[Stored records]
--------------------

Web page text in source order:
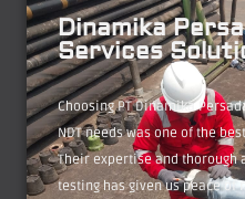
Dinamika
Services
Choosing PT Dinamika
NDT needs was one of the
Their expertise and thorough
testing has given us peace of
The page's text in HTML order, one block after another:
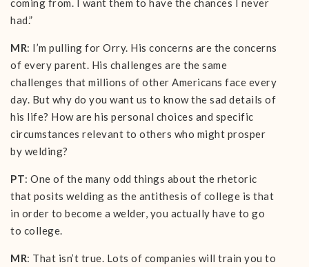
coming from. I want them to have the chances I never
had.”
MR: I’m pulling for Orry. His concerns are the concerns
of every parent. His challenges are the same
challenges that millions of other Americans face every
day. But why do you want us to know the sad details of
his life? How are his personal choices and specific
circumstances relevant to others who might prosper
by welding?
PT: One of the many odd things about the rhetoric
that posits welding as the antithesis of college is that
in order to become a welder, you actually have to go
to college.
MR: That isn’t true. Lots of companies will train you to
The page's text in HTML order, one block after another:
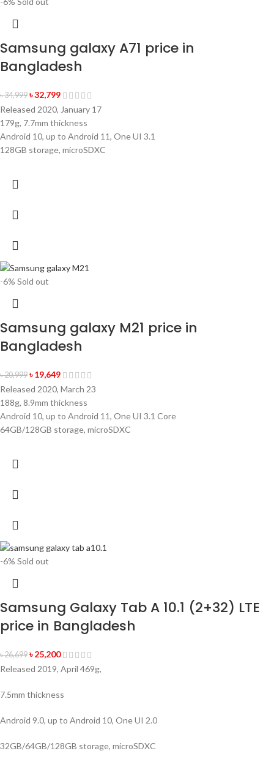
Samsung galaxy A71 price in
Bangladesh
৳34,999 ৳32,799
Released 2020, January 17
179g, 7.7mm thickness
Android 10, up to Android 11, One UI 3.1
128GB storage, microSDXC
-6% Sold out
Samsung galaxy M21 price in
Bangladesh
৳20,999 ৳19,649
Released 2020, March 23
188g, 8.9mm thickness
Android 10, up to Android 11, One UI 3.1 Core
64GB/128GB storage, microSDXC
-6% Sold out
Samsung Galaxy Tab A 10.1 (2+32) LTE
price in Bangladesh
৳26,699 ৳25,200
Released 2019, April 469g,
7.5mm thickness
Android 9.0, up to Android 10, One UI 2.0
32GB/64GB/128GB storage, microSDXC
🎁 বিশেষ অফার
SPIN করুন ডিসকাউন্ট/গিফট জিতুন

--------------------

» **PROBLEM TO WORK ON**
Your reply should give again exactly the lines from the one with "to college." through the last line of the data, with both ends included and pictures left out.

» **ANSWER SPACE**
to college.
MR: That isn’t true. Lots of companies will train you to
The page's text in HTML order, one block after another:
Samsung galaxy A71 price in
Bangladesh
৳34,999 ৳32,799
Released 2020, January 17
179g, 7.7mm thickness
Android 10, up to Android 11, One UI 3.1
128GB storage, microSDXC
-6% Sold out
Samsung galaxy M21 price in
Bangladesh
৳20,999 ৳19,649
Released 2020, March 23
188g, 8.9mm thickness
Android 10, up to Android 11, One UI 3.1 Core
64GB/128GB storage, microSDXC
-6% Sold out
Samsung Galaxy Tab A 10.1 (2+32) LTE
price in Bangladesh
৳26,699 ৳25,200
Released 2019, April 469g,
7.5mm thickness
Android 9.0, up to Android 10, One UI 2.0
32GB/64GB/128GB storage, microSDXC
🎁 বিশেষ অফার
SPIN করুন ডিসকাউন্ট/গিফট জিতুন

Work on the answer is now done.